Accurate surgical instrument segmentation is essential in cataract surgery for tasks such as skill assessment and workflow optimization. However, limited annotated data makes it difficult to develop fully automatic models. Prompt-based methods like SAM2 offer flexibility yet remain highly sensitive to the point prompt placement, often leading to inconsistent segmentations. We address this issue by introducing RP-SAM2, which incorporates a novel shift block and a compound loss function to stabilize point prompts. Our approach reduces annotator reliance on precise point positioning while maintaining robust segmentation capabilities. Experiments on the Cataract1k dataset demonstrate that RP-SAM2 improves segmentation accuracy, with a 2% mDSC gain, a 21.36% reduction in mHD95, and decreased variance across random single-point prompt results compared to SAM2. Additionally, on the CaDIS dataset, pseudo masks generated by RP-SAM2 for fine-tuning SAM2's mask decoder outperformed those generated by SAM2. These results highlight RP-SAM2 as a practical, stable and reliable solution for semi-automatic instrument segmentation in data-constrained medical settings. The code is available at https://github.com/BioMedIA-MBZUAI/RP-SAM2.

Paper Structure

This paper contains 6 sections, 3 equations, 4 figures, 1 table.

Figures (4)

  • Figure 1: Zero-shot performance of SAM2 on surgical instrument segmentation using single-point prompts. Rows represent instrument classes, with column (i) showing ground truth (GT) masks (blue shade). Columns (ii)-(vi) display single-point prompts (star symbol) and their segmentation masks, while column (v) presents a heatmap of dice scores for different point locations. Significant variance in results observed depending on prompt placement.

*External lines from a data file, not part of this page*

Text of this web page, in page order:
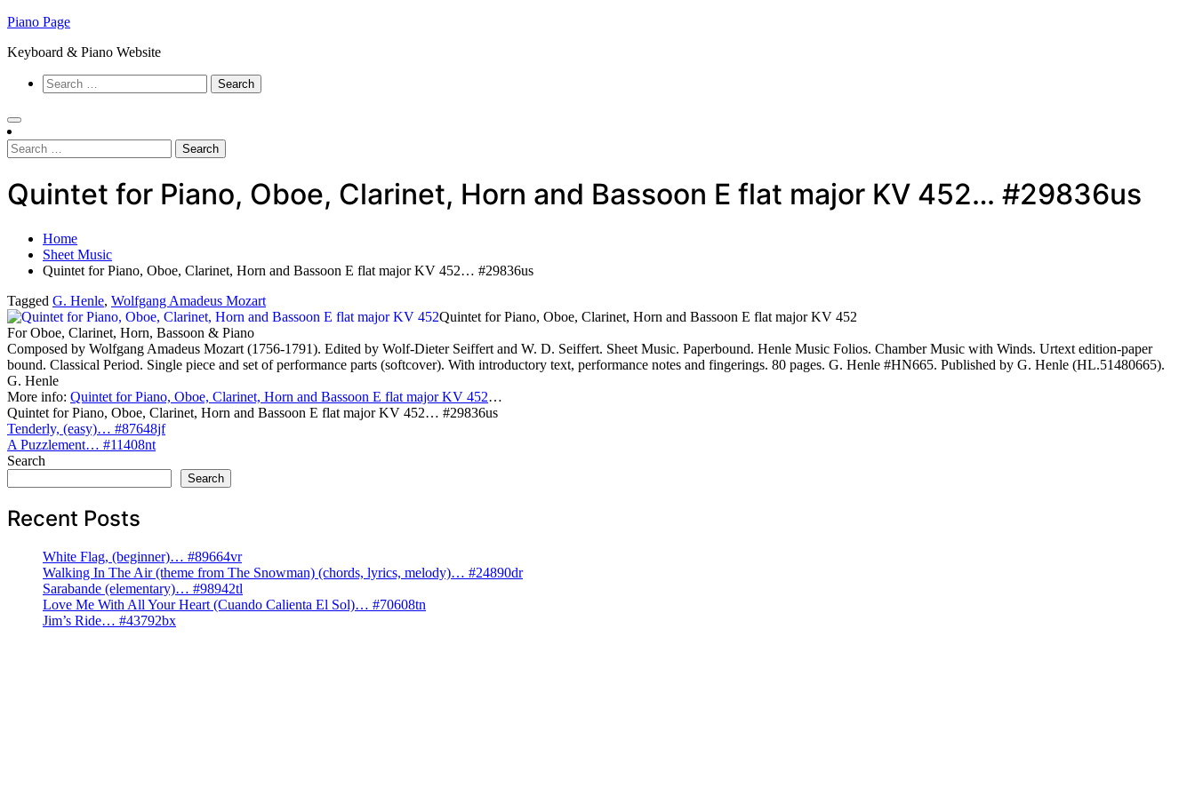
Skip
content
Piano Page
Keyboard & Piano Website
Search
for:
Search
for:
Quintet for Piano, Oboe, Clarinet, Horn and Bassoon E flat major KV 452… #29836us
Home
Sheet Music
Quintet for Piano, Oboe, Clarinet, Horn and Bassoon E flat major KV 452… #29836us
Tagged G. Henle, Wolfgang Amadeus Mozart
Quintet for Piano, Oboe, Clarinet, Horn and Bassoon E flat major KV 452
For Oboe, Clarinet, Horn, Bassoon & Piano
Composed by Wolfgang Amadeus Mozart (1756-1791). Edited by Wolf-Dieter Seiffert and W. D. Seiffert. Sheet Music. Paperbound. Henle Music Folios. Chamber Music with Winds. Urtext edition-paper
bound. Classical Period. Single piece and set of performance parts (softcover). With introductory text, performance notes and fingerings. 80 pages. G. Henle #HN665. Published by G. Henle (HL.51480665).
G. Henle
More info: Quintet for Piano, Oboe, Clarinet, Horn and Bassoon E flat major KV 452…
Quintet for Piano, Oboe, Clarinet, Horn and Bassoon E flat major KV 452… #29836us
Post
navigation
Tenderly, (easy)… #87648jf
A Puzzlement… #11408nt
Search
Search
Recent Posts
White Flag, (beginner)… #89664vr
Walking In The Air (theme from The Snowman) (chords, lyrics, melody)… #24890dr
Sarabande (elementary)… #98942tl
Love Me With All Your Heart (Cuando Calienta El Sol)… #70608tn
Jim’s Ride… #43792bx
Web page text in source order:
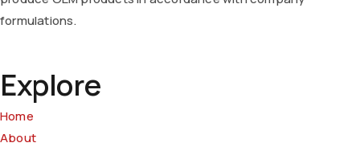
formulations.
Explore
Home
About
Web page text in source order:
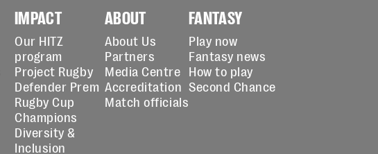
IMPACT
Our HITZ
program
Project Rugby
Defender Prem
Rugby Cup
Champions
Diversity &
Inclusion
ABOUT
About Us
Partners
Media Centre
Accreditation
Match officials
FANTASY
Play now
Fantasy news
How to play
Second Chance

  • Figure 2: Proposed RP-SAM2 architecture. (a) A Shift Block with 12.1M trainable parameters is integrated into SAM2 (with 236.5M frozen parameters) to reposition the user's input point prompt via cross-attention with image embeddings. (b) The algorithm employs grid-based point sampling to compute dice scores at multiple locations on the object and selects candidate point prompt coordinates.

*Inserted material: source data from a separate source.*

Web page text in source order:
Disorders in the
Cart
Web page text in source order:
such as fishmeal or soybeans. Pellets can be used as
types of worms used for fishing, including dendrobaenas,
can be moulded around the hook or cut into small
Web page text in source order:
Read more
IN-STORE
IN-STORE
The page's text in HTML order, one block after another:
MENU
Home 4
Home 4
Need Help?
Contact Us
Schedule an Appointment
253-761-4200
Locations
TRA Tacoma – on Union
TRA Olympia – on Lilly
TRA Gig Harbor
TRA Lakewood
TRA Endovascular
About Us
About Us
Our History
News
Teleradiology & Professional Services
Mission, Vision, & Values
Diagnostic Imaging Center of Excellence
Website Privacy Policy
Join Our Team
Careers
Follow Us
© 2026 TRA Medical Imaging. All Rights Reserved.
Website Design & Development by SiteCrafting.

  • Figure 3: An illustration of (a) OOD performance on the CaDIS test set, evaluated over 10 single-point prompts, where the vertical axis shows the mean dice score across instruments (with shaded standard deviation) and the horizontal axis indicates the percentage of the CaDIS training set used to fine-tune the shift block (with the remainder used to generate pseudo masks for fine-tuning SAM2’s mask decoder, referred to as SAM2-FT), (b) ablation study of loss components and the number of points sampled per object during training RP-SAM2 on Cataract1k dataset.

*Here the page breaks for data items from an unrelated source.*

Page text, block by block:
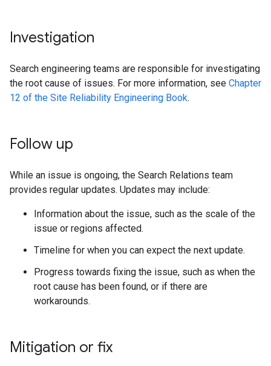
Investigation
Search engineering teams are responsible for investigating
the root cause of issues. For more information, see Chapter
12 of the Site Reliability Engineering Book.
Follow up
While an issue is ongoing, the Search Relations team
provides regular updates. Updates may include:
Information about the issue, such as the scale of the
issue or regions affected.
Timeline for when you can expect the next update.
Progress towards fixing the issue, such as when the
root cause has been found, or if there are
workarounds.
Mitigation or fix
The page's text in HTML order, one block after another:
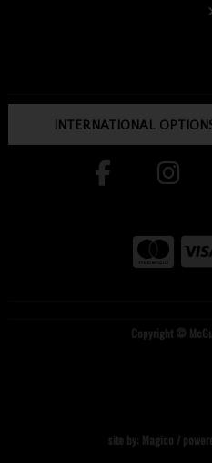
INTERNATIONAL
Copyright ©
site by: Magico /
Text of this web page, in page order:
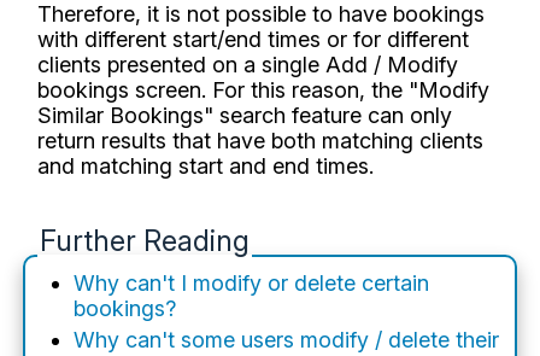
Therefore, it is not possible to have bookings
with different start/end times or for different
clients presented on a single Add / Modify
bookings screen. For this reason, the "Modify
Similar Bookings" search feature can only
return results that have both matching clients
and matching start and end times.
Further Reading
Why can't I modify or delete certain
bookings?
Why can't some users modify / delete their
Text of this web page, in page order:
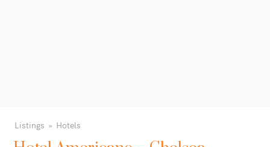
Listings Hotels
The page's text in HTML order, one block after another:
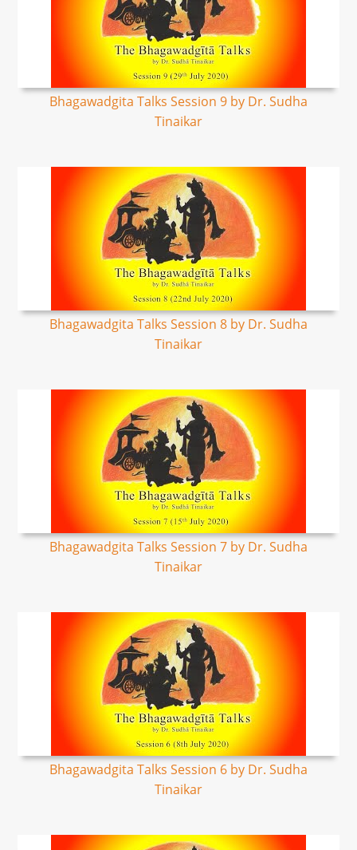
Bhagawadgita Talks Session 9 by Dr. Sudha
Tinaikar
Bhagawadgita Talks Session 8 by Dr. Sudha
Tinaikar
Bhagawadgita Talks Session 7 by Dr. Sudha
Tinaikar
Bhagawadgita Talks Session 6 by Dr. Sudha
Tinaikar
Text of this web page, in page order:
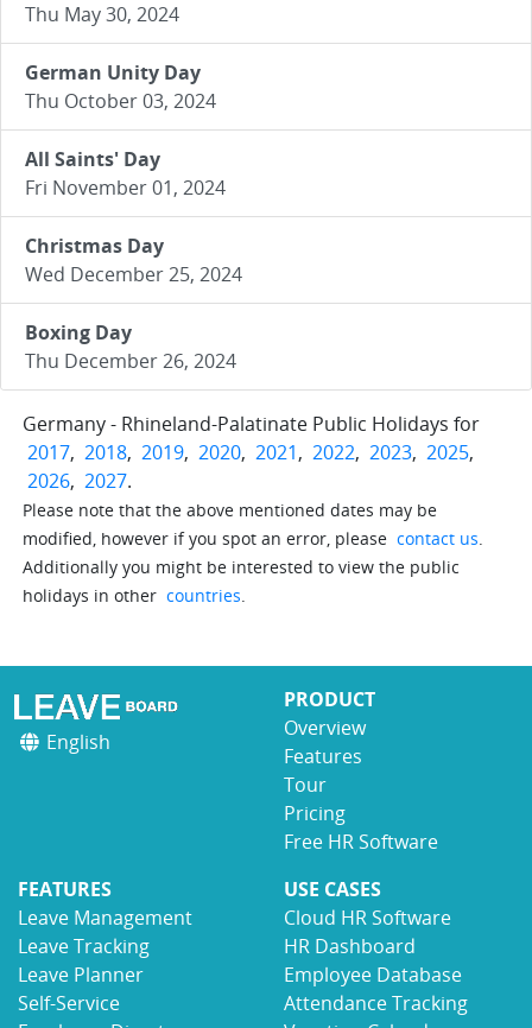
Thu May 30, 2024
German Unity Day
Thu October 03, 2024
All Saints' Day
Fri November 01, 2024
Christmas Day
Wed December 25, 2024
Boxing Day
Thu December 26, 2024
Germany - Rhineland-Palatinate Public Holidays for
2017, 2018, 2019, 2020, 2021, 2022, 2023, 2025,
2026, 2027.
Please note that the above mentioned dates may be
modified, however if you spot an error, please contact us.
Additionally you might be interested to view the public
holidays in other countries.
English
PRODUCT
Overview
Features
Tour
Pricing
Free HR Software
FEATURES
Leave Management
Leave Tracking
Leave Planner
Self-Service
USE CASES
Cloud HR Software
HR Dashboard
Employee Database
Attendance Tracking

  • Figure 4: An illustration of (a) Qualitative comparison with SOTA and (b) An example of strong light-reflection artefacts on the instrument. Columns represent SOTA methods, row (i) GT masks for given instrument, rows (ii)-(vi) different single-point clicks on the instrument and corresponding predicted masks and (v) heatmap of dice scores for different single-point prompts.